Shown are H/E sections of cervix from mice that were ovariectomized and treated either with ETOH or estrogen (E₂) for 24hours. The first and third columns are sections taken at 1.25× magnification, while the second and fourth columns are sections taken at 40× magnification. Note the relative lack of epithelial hyperplasia in E6AP^−/− mice relative to NTG mice upon treatment with estrogen (far right column).
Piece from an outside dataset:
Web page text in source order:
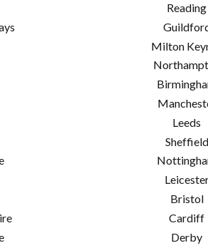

Figure 3. Immunohistochemical characterization of tumors from the reproductive tract

A. Shown are sections of cancers taken from the reproductive tract from mice of the indicated genotypes and stained for ERα by IHC. All of the cancers from the various genotypes express ERα. All of the images are 40× magnification. B. Shown are sections of epithelium (first & second column) or cancers (third column) taken from the reproductive tract from mice of the indicated genotypes and stained by IHC for either p53 or MCM7. Dotted lines in each picture demarcate the cervical epithelium from the underlying stroma. In the epithelium, p53 is not often detected, however, loss of E6AP in K14E6^WTE6AP^−/− mice results in the induction of p53 at either low or higher (second column) levels. p53 is detected both in the epithelium and cancers of K14E6^WTE7^WT and K14E6^WTE7^WTE6AP^−/− as p53 is stabilized by HPV E7. MCM7 (fourth column) is expressed at low levels in cancers from NTG and E6AP^−/− mice. Levels of MCM7 are increased in cancers that express HPV oncogenes, E6 and/or E7. All of the images are 40× magnification.